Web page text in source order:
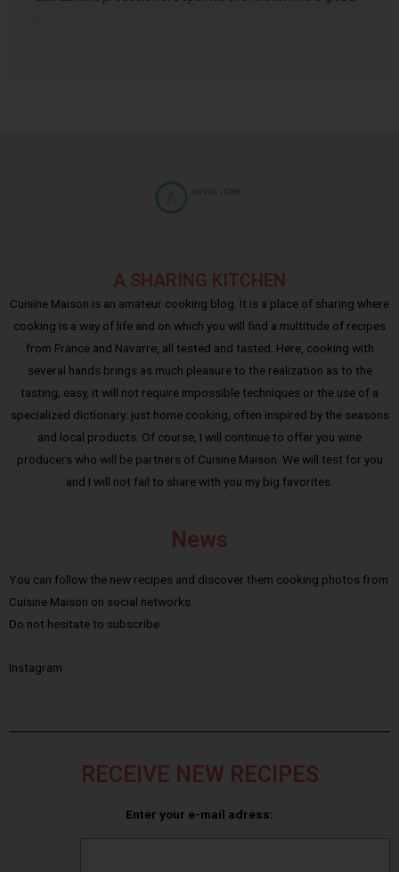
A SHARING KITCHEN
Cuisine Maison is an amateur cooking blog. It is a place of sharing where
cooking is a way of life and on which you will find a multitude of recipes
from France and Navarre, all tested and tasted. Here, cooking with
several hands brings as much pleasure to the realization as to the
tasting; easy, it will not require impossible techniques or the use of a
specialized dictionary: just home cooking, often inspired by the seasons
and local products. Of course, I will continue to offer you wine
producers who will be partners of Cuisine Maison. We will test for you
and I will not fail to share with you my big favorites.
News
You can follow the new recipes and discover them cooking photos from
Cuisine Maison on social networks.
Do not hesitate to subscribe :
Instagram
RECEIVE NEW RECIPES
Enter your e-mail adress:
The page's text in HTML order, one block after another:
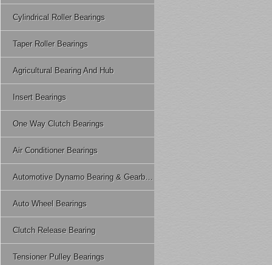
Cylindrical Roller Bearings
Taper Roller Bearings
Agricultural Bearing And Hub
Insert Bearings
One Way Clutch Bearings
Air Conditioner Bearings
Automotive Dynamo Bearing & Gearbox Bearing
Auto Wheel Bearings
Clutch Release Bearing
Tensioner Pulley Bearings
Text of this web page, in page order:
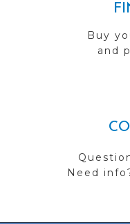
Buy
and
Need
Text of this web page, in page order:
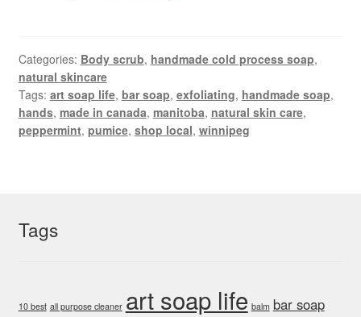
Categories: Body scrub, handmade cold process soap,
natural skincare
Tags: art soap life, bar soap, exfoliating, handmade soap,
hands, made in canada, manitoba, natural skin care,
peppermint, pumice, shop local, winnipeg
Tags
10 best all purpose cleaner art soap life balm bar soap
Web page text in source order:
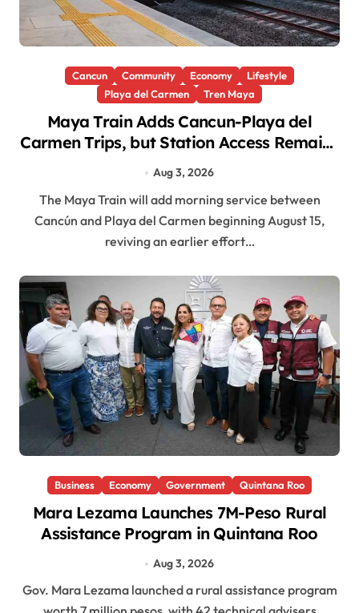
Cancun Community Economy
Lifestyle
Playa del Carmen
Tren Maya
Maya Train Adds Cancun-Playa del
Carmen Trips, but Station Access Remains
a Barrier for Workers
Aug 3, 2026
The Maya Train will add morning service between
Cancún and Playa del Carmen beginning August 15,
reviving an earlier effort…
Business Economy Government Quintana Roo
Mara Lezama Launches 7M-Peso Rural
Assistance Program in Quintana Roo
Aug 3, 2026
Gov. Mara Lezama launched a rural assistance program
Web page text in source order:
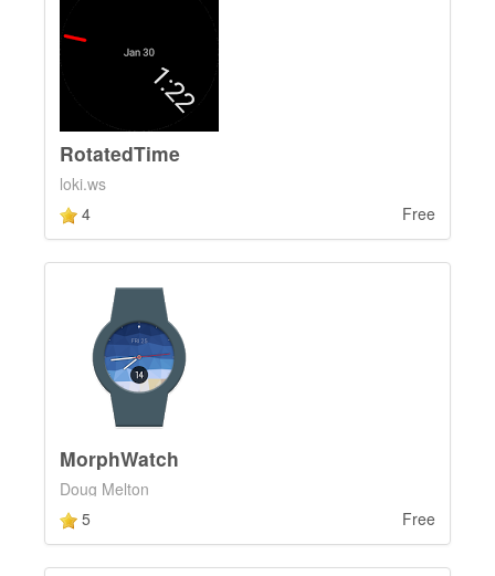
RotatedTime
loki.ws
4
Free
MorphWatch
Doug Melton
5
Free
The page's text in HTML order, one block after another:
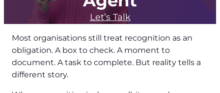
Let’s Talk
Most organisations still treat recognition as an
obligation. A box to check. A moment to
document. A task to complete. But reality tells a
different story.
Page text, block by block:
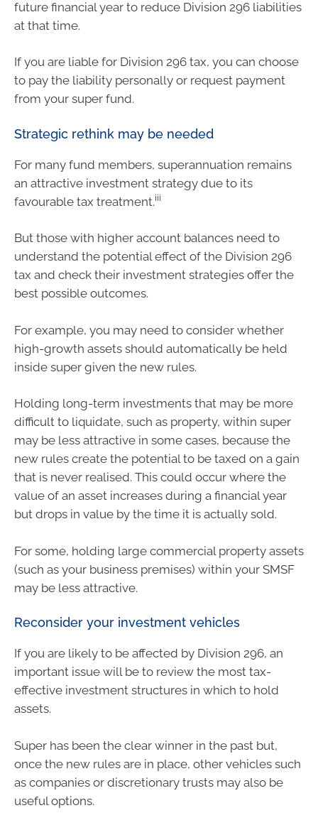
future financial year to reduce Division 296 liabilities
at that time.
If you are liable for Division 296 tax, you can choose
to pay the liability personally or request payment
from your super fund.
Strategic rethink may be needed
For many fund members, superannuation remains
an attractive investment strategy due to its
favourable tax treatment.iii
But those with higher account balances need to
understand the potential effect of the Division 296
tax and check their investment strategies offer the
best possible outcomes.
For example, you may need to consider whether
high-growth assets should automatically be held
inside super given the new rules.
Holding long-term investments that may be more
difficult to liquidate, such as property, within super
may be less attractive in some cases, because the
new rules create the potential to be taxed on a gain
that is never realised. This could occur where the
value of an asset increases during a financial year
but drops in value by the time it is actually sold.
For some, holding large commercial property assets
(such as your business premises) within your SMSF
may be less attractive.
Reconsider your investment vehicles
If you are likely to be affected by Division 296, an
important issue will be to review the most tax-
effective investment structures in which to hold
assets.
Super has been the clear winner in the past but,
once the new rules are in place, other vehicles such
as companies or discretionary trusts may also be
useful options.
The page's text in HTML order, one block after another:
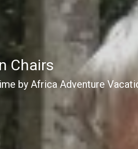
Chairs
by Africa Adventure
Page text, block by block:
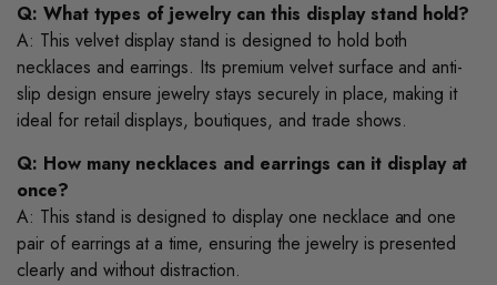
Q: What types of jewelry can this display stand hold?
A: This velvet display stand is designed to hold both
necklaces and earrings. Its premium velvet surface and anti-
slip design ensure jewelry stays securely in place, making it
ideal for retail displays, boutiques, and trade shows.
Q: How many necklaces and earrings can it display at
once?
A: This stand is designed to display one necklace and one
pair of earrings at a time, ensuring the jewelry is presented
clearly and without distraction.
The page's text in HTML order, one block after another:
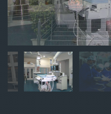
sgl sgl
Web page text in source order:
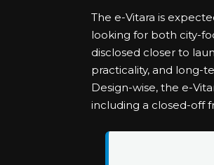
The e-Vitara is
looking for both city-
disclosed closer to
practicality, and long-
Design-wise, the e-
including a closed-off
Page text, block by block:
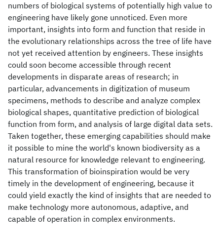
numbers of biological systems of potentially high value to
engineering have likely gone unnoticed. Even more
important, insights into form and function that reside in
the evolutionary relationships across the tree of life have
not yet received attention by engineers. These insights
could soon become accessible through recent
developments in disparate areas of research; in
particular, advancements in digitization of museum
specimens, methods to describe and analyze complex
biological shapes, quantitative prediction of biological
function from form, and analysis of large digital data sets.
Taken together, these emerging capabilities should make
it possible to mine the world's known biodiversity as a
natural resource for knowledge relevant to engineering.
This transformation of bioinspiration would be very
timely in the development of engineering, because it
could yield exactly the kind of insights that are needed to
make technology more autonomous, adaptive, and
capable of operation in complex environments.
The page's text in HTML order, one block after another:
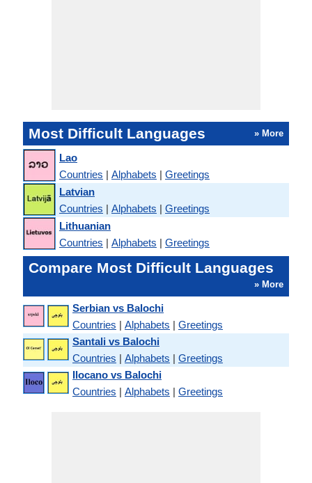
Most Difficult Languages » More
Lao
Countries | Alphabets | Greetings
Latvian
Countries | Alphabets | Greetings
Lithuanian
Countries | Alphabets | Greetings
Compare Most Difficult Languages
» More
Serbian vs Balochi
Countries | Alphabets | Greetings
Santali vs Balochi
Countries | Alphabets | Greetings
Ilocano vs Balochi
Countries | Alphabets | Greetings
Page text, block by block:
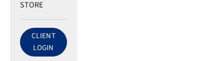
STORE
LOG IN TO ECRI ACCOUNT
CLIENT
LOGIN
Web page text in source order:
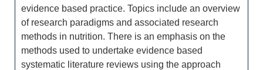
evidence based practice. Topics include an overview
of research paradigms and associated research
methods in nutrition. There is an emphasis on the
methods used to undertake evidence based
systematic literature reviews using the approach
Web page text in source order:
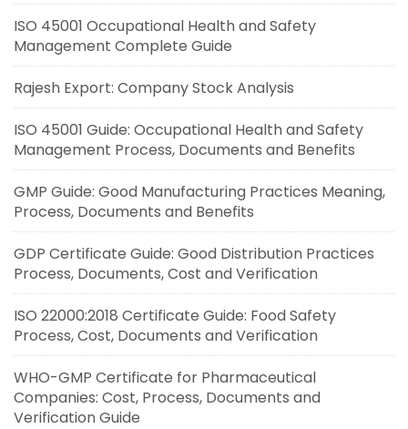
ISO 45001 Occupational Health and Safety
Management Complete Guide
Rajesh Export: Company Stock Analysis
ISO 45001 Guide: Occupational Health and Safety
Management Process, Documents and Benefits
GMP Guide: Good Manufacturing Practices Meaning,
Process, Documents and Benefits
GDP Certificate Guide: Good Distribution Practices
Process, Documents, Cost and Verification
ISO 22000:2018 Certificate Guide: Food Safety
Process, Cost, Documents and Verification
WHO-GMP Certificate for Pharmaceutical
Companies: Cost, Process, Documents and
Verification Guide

════════════════

ASSIGNMENT: The total alone is wanted: how many lines in the listing above contain "Safety".

ANSWER BELOW: 3